After MEPs backed the reform of European migration and asylum policy, rights groups and left-wing MEPs expressed dismay, saying the changes will likely undermine refugees’ rights.
The new Migration and Asylum Pact, which the European Parliament adopted on Wednesday, is intended to improve and fasten EU asylum and migration management procedures. However, civil society groups and left-wing MEPs said it will lead to a sharp deterioration of refugees’ rights.
“In adopting this report, [the European] Parliament is responding to citizens’ expectations to strengthen the EU’s role in tackling all forms of irregular migration and strengthen the protection of the European Union’s external borders while respecting human rights, to apply common rules uniformly in all Member States on the first reception of migrants, to strengthen the EU’s role and reform the European asylum system based on the principles of solidarity and fair share of responsibility,” stated the parliament.

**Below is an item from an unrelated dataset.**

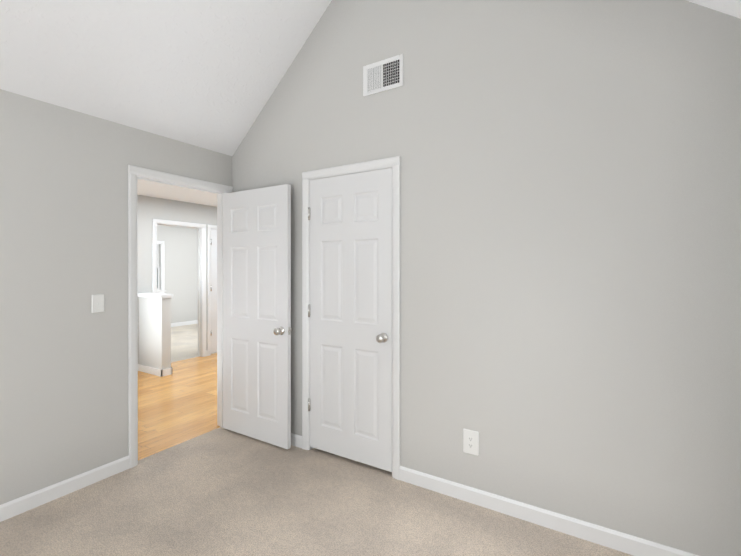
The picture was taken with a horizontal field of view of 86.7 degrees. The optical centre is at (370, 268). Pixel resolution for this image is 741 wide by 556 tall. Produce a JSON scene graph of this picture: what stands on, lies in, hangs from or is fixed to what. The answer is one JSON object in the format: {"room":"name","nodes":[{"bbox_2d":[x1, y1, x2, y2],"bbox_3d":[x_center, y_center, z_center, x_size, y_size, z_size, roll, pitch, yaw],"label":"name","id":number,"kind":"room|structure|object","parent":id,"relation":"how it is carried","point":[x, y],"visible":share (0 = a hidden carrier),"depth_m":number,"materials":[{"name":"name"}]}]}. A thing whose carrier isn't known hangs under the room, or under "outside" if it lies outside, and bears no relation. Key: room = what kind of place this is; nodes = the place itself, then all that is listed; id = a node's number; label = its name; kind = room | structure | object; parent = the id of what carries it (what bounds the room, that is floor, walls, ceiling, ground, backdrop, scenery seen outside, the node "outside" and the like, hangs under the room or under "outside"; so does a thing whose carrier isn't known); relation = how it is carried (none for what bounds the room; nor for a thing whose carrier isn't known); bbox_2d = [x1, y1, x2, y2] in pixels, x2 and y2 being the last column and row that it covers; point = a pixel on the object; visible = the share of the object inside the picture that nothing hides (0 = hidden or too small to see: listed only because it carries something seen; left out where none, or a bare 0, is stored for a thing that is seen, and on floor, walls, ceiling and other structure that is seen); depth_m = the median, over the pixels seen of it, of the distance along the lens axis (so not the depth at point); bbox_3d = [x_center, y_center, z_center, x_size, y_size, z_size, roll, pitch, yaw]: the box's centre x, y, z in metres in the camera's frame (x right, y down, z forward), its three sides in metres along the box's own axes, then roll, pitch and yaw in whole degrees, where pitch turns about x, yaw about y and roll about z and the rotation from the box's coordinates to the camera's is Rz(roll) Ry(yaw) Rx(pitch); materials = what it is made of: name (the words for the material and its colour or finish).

The new pact was backed mostly by right-wing and far-right MEPs; 322 MEPs voted in favour, 266 voted against, and 31 abstained.
It is said that, with the new pact, asylum claims will be examined more quickly, and returns will be more effective. Identification of asylum seekers at arrival will be improved. Mandatory security, vulnerability, and health checks will be introduced for people entering the EU irregularly.

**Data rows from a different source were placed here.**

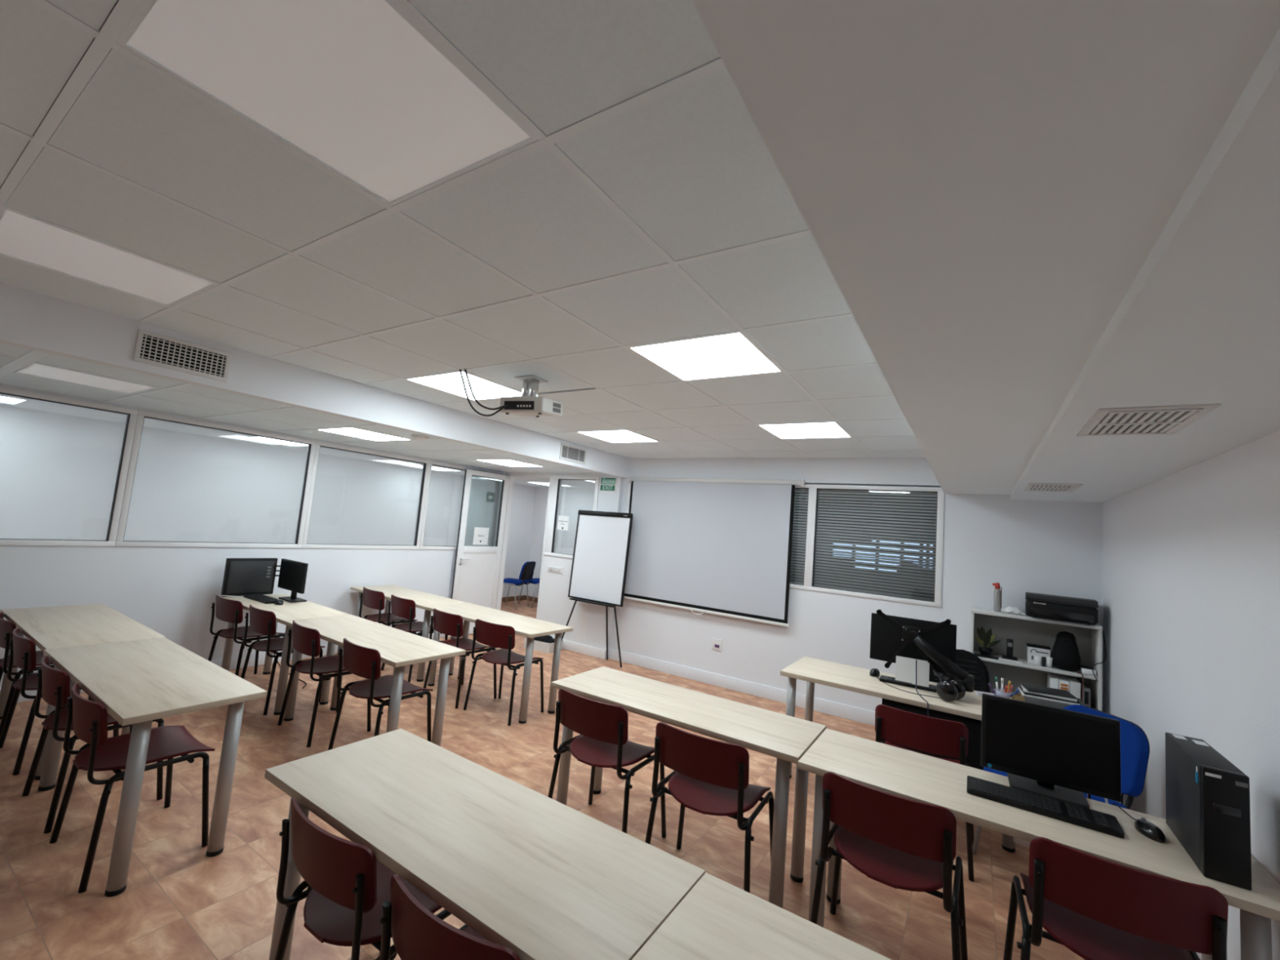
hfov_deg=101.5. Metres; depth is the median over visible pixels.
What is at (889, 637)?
monitor
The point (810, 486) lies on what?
window
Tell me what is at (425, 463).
window
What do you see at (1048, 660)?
paper cup
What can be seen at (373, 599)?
chair
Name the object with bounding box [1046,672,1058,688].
binder
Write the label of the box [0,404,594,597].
wall
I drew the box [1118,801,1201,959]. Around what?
baseboard
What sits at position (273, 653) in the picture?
loose cable
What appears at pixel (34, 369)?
recessed light
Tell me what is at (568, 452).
air vent
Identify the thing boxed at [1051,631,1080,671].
speaker
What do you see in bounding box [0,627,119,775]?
chair
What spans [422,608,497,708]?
chair
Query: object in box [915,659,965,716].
headset
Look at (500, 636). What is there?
chair
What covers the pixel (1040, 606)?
printer
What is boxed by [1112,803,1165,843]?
mouse
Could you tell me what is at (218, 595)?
cable
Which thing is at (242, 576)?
monitor
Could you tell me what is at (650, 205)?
ceiling
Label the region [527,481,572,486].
recessed light
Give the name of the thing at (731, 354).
recessed light
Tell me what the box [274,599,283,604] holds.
mouse
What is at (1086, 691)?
binder
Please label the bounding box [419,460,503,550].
window
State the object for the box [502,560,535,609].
chair
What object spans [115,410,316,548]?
window
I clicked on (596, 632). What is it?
wall pillar
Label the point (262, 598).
keyboard
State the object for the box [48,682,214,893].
chair
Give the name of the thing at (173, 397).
ceiling
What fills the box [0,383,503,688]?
wall
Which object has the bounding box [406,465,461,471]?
recessed light
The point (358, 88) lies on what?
recessed light
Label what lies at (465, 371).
cable
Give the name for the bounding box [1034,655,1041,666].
paper cup
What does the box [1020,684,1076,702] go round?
folder
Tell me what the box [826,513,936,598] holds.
shutter
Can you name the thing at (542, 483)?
diffuser
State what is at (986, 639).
potted plant
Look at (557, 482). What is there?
window
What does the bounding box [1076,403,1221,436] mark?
air vent
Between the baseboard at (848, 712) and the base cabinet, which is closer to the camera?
the base cabinet
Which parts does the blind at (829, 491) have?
rail, head rail
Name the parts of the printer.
scanner lid
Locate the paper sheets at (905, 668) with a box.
[895,655,929,687]
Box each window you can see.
[0,386,137,546]
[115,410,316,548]
[301,440,429,549]
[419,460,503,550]
[543,475,599,559]
[626,482,813,590]
[807,484,944,607]
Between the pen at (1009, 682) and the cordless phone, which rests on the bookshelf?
the cordless phone
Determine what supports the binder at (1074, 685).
on the bookshelf
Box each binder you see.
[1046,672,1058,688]
[1055,674,1069,692]
[1066,675,1080,699]
[1079,681,1090,706]
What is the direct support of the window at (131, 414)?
in the wall at (171, 592)
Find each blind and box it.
[789,488,808,584]
[813,488,937,601]
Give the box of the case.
[1041,656,1045,666]
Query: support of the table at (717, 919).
on the floor
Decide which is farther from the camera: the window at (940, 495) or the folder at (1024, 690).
the window at (940, 495)
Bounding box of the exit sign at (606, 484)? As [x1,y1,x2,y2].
[599,477,617,492]
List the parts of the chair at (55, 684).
leg, backrest, leg, seat, rail, leg
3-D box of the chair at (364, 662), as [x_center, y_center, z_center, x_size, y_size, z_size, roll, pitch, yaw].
[-1.688,1.433,3.435,0.524,0.762,0.477,1,-6,35]
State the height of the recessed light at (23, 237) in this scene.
0.022 m
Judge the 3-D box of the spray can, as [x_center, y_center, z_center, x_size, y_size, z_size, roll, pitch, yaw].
[2.927,0.958,4.289,0.058,0.231,0.050,5,-5,1]
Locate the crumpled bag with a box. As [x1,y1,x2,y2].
[1000,606,1025,615]
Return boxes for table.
[0,604,166,779]
[38,637,266,897]
[221,593,350,715]
[264,728,705,959]
[283,614,466,746]
[350,585,468,681]
[426,603,573,724]
[551,666,826,908]
[631,872,891,959]
[797,728,1279,959]
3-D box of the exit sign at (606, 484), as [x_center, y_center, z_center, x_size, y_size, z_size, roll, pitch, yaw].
[-0.405,0.061,6.665,0.250,0.190,0.017,1,-6,33]
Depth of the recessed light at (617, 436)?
5.08 m
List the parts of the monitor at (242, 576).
panel
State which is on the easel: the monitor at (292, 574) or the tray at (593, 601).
the tray at (593, 601)
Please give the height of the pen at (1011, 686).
0.092 m
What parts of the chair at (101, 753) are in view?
leg, backrest, rail, leg, seat, seat frame, rail, leg, leg
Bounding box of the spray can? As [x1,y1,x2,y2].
[992,582,1001,611]
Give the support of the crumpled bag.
on the bookshelf
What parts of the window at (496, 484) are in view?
pane
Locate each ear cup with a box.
[936,680,958,702]
[946,678,965,699]
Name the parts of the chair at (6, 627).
leg, backrest, leg, seat, rail
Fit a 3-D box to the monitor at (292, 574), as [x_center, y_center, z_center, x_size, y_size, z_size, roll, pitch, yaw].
[-3.148,0.917,4.777,0.450,0.354,0.130,1,-6,33]
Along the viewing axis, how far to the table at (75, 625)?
3.35 m
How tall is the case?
0.074 m
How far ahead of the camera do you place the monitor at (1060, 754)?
2.08 m
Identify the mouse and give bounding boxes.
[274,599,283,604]
[869,668,939,697]
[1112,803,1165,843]
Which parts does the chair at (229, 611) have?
leg, backrest, leg, seat, leg, seat frame, rail
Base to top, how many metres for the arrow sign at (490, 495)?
0.140 m
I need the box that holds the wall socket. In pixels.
[711,638,722,651]
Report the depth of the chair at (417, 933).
1.20 m
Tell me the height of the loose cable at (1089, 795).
0.748 m
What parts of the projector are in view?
connector panel, mount plate
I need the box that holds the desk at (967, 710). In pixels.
[780,656,1015,853]
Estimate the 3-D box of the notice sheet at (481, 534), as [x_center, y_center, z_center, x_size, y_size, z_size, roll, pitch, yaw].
[-2.199,0.777,7.239,0.002,0.240,0.250,1,-6,34]
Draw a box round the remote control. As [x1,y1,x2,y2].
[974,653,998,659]
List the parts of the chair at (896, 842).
leg, rail, leg, backrest, seat frame, seat, leg, rail, leg
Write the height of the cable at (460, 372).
0.282 m
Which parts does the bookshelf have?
panel, shelf, panel
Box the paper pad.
[974,690,995,697]
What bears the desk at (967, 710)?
on the floor
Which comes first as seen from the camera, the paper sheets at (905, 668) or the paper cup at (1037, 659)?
the paper sheets at (905, 668)
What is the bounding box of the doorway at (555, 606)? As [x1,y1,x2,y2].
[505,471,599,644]
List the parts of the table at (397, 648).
leg, leg, leg, leg
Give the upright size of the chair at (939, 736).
0.762 m
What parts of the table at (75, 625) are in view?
leg, leg, leg
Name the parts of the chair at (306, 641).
leg, rail, backrest, leg, seat, seat frame, rail, leg, leg
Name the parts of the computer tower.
panel
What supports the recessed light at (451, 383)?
in the ceiling at (650, 205)
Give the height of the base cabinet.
0.718 m
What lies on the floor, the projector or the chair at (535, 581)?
the chair at (535, 581)
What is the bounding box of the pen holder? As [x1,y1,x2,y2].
[994,688,1010,698]
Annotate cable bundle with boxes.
[533,635,554,643]
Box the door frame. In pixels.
[495,474,551,618]
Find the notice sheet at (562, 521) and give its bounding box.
[556,515,568,530]
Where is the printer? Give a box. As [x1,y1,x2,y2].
[1025,591,1098,625]
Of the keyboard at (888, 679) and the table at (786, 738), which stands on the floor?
the table at (786, 738)
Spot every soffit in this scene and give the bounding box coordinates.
[0,282,630,478]
[692,0,1279,502]
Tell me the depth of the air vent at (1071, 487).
3.47 m
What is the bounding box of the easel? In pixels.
[561,510,632,667]
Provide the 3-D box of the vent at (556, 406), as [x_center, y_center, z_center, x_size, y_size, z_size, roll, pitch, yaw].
[-0.503,-0.436,3.164,0.003,0.065,0.101,3,-5,19]
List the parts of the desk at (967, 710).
leg, leg, modesty panel, leg
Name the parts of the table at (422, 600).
leg, leg, leg, leg
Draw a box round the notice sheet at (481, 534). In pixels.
[472,527,488,545]
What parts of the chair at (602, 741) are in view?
leg, rail, leg, backrest, seat frame, seat, leg, rail, leg
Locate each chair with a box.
[0,612,92,735]
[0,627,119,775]
[22,655,164,833]
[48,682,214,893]
[208,595,284,675]
[240,604,324,715]
[274,797,451,959]
[277,620,370,746]
[328,637,432,750]
[359,586,417,632]
[379,874,519,959]
[381,594,447,682]
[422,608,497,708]
[463,618,543,725]
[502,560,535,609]
[517,577,539,608]
[547,688,666,838]
[644,721,773,893]
[810,771,968,959]
[875,704,973,881]
[928,648,990,693]
[972,704,1150,854]
[1003,836,1228,959]
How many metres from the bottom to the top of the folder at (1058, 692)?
0.010 m
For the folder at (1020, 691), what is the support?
on the base cabinet
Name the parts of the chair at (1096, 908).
leg, rail, leg, seat frame, seat, rail
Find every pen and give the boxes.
[987,683,995,693]
[995,676,999,691]
[1000,678,1004,692]
[1006,680,1011,693]
[1007,684,1013,693]
[1009,688,1019,697]
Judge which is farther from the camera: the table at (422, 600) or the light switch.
the light switch
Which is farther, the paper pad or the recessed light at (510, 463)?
the recessed light at (510, 463)
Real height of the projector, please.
0.250 m
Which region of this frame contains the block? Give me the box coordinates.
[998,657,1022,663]
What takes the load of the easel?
on the floor
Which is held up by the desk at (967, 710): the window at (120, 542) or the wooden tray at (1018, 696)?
the wooden tray at (1018, 696)
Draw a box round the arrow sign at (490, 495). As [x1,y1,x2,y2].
[485,491,494,502]
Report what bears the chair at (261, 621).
on the floor
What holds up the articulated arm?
attached to the desk at (967, 710)
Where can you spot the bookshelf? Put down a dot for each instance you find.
(1023, 629)
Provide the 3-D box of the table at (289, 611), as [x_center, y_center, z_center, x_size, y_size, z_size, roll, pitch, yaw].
[-3.087,1.435,4.461,1.240,0.719,0.500,1,-6,34]
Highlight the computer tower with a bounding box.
[1164,732,1252,890]
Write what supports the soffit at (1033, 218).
attached to the wall at (1191, 555)
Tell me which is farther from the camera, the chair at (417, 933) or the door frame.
the door frame
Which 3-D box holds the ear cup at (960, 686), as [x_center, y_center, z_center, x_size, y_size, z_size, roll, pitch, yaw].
[1.983,1.318,3.298,0.046,0.124,0.124,8,-6,-35]
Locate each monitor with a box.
[221,557,280,596]
[277,558,308,602]
[869,608,956,677]
[980,693,1120,808]
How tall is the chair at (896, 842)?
0.762 m
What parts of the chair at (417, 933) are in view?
rail, seat
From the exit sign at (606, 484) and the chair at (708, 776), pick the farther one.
the exit sign at (606, 484)
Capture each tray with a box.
[568,598,615,607]
[1011,692,1024,701]
[1032,615,1090,625]
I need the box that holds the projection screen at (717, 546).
[623,475,804,626]
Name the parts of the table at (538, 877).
leg
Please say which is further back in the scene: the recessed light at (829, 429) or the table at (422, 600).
the table at (422, 600)
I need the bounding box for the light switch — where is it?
[547,565,563,573]
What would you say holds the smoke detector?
attached to the ceiling at (173, 397)
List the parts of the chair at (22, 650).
leg, leg, backrest, seat, leg
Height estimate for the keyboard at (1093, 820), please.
0.020 m
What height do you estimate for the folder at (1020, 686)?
0.010 m
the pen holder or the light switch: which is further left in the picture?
the light switch
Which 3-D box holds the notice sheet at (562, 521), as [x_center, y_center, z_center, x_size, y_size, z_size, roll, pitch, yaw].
[-1.035,0.577,7.028,0.190,0.190,0.002,1,-6,33]
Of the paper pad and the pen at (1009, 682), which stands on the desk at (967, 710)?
the paper pad
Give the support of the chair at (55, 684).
on the floor
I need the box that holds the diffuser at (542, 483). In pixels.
[532,482,569,486]
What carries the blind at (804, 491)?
attached to the window at (810, 486)
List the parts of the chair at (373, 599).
backrest, seat, rail
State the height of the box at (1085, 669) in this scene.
0.051 m
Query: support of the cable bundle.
in the storage box at (539, 646)
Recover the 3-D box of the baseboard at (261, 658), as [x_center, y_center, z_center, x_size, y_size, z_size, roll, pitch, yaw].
[-3.256,1.783,5.093,4.280,0.115,10.250,1,-6,33]
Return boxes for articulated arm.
[908,631,973,692]
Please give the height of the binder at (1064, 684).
0.284 m
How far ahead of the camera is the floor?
2.63 m
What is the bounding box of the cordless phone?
[1001,638,1017,661]
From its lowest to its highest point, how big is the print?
0.083 m
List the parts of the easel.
leg, frame, leg, leg
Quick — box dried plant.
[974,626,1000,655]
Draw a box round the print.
[1030,648,1048,659]
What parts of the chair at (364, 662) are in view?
leg, rail, backrest, leg, seat, seat frame, rail, leg
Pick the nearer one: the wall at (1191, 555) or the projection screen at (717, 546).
the wall at (1191, 555)
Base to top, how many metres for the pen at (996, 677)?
0.120 m
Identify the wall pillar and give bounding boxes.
[585,473,624,659]
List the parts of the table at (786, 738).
leg, leg, leg, leg
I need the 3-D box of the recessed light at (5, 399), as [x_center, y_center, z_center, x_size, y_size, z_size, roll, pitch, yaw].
[-5.535,-0.719,4.310,0.576,0.023,0.576,1,-6,33]
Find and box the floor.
[0,600,1084,959]
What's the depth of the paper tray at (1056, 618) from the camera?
3.92 m
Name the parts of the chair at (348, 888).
leg, rail, backrest, seat frame, seat, rail
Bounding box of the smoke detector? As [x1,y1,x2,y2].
[411,435,429,440]
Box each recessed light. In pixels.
[0,207,218,306]
[0,395,27,404]
[13,362,158,394]
[115,0,538,206]
[239,435,308,446]
[316,426,412,440]
[406,371,521,400]
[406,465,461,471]
[475,459,543,466]
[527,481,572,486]
[577,430,657,442]
[628,332,782,381]
[758,422,851,439]
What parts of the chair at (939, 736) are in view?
seat, backrest, leg, leg
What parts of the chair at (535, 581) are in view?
leg, seat, leg
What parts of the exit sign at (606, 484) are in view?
exit plate, salida plate
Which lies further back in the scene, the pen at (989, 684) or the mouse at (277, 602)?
the mouse at (277, 602)
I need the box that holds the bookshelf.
[969,606,1102,711]
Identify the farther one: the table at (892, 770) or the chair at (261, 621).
the chair at (261, 621)
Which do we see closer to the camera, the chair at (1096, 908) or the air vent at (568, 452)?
the chair at (1096, 908)
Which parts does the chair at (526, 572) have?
leg, leg, seat, backrest, leg
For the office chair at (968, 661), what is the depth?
4.17 m
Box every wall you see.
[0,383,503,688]
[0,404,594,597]
[608,457,1102,711]
[790,484,939,584]
[1102,430,1279,959]
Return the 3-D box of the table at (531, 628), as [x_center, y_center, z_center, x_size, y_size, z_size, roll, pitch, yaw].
[-1.333,1.603,4.732,1.417,0.719,0.500,1,-6,35]
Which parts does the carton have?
lid
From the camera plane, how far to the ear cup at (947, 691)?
3.22 m
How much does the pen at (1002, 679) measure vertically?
0.114 m
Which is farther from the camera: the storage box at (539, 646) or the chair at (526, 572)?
the chair at (526, 572)
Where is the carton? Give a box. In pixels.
[1026,643,1050,663]
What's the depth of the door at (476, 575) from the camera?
7.19 m
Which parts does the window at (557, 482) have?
pane
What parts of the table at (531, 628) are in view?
leg, leg, leg, leg
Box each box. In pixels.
[523,637,563,653]
[1080,665,1096,675]
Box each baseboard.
[0,595,537,702]
[552,636,605,659]
[609,648,875,725]
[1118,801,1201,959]
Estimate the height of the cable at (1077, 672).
0.334 m
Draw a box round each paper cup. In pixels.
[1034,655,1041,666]
[1044,656,1053,667]
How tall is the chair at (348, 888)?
0.724 m
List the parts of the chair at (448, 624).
leg, backrest, leg, leg, seat, rail, leg
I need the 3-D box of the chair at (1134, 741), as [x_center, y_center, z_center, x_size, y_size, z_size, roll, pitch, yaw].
[2.188,1.639,2.713,0.592,0.854,0.512,5,-5,-8]
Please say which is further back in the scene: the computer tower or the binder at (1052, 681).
the binder at (1052, 681)
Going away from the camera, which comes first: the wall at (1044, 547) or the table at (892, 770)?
the table at (892, 770)
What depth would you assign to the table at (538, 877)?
1.46 m
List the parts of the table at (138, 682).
leg, leg, leg
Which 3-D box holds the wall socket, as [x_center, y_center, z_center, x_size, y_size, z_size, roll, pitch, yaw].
[0.842,1.800,5.713,0.110,0.125,0.018,1,-6,33]
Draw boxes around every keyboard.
[243,593,282,604]
[879,675,937,693]
[966,775,1124,838]
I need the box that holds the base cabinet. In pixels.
[1022,694,1084,708]
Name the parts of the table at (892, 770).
leg, leg, leg, leg
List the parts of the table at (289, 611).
leg, leg, leg, leg
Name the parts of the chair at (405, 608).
backrest, leg, seat
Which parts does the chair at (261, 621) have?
leg, backrest, leg, seat, rail, leg
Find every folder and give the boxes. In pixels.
[1017,686,1079,705]
[1018,685,1079,703]
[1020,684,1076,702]
[1021,683,1076,699]
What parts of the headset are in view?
cord
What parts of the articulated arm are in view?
arm, arm
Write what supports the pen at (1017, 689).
in the pen holder
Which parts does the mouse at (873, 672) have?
cord
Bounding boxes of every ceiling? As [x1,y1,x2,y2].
[0,0,925,458]
[0,342,599,488]
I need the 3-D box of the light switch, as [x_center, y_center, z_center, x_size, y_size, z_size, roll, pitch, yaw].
[-1.121,1.192,6.963,0.265,0.079,0.017,1,-6,33]
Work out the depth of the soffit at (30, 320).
3.26 m
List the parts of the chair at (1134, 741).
leg, seat, backrest
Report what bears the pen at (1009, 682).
in the pen holder
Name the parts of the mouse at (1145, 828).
cord
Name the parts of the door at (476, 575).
handle, panel, pane
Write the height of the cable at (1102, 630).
0.362 m
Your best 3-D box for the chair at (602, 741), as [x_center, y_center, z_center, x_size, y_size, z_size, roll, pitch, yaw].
[-0.172,1.498,2.778,0.524,0.762,0.477,1,-6,33]
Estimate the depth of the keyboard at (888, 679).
3.52 m
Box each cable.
[217,595,244,596]
[273,653,306,688]
[459,369,506,416]
[464,369,506,409]
[1077,671,1084,702]
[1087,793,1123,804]
[1092,630,1106,680]
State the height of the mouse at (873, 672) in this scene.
0.048 m
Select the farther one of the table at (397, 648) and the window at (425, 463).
the window at (425, 463)
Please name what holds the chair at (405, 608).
on the floor
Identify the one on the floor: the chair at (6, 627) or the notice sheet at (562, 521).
the chair at (6, 627)
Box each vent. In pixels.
[133,328,231,382]
[552,402,560,413]
[559,442,586,464]
[1024,483,1083,492]
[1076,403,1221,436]
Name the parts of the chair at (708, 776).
leg, rail, leg, backrest, seat frame, seat, leg, rail, leg
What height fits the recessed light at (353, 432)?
0.023 m
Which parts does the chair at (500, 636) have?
leg, rail, backrest, leg, seat frame, leg, seat, rail, leg
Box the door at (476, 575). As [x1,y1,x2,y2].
[447,467,509,637]
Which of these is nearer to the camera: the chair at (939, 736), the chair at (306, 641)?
the chair at (939, 736)
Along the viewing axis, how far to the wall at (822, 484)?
8.22 m
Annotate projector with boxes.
[499,374,562,417]
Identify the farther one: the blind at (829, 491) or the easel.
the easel
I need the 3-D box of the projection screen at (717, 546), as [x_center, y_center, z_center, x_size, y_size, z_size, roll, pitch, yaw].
[0.713,0.734,5.896,2.170,1.535,0.090,1,-6,33]
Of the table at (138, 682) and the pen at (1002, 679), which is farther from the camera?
the pen at (1002, 679)
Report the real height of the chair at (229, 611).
0.762 m

Member States can choose between taking physical responsibility for asylum applicants, making financial contributions, or providing operational support to host states.
“Today, European solidarity was lost. It sank to the bottom of the Mediterranean, along with the thousands of souls of those who were looking for hope and a better tomorrow,” Greek leftist SYRIZA MEP Kostas Arvanitis said about the vote’s result.
Arvanitis said that, by allowing member states, instead of real solidarity in the form of the equal relocation of asylum seekers, to opt for monetary “solidarity”, all the burden wil fall on first-receiving countries, such as Greece and the rest of the countries of the South, turning them them into migrant “warehouses”.
The Danish Refugee Council, DRC said it feared that asylum seekers will be either violently pushed back, or contained, under bad conditions in closed centres at the EU’s external borders.
“The EU Pact will not provide solutions to the real challenges faced by people seeking protection in Europe, nor to the lack of responsibility sharing between EU’s Member States,” the DRC said.
“With the EU Pact, the risk of asylum seekers being denied access to protection is likely to increase because they want to allow Member States to waive asylum seekers’ rights if they experience so-called ‘instrumentalization of migrants’,” it added.
Once approved by the Council and published in the Official Journal, the pact will enter into force. It will be applied in two years’ time. Member countries will have two years time to embed it into their national laws.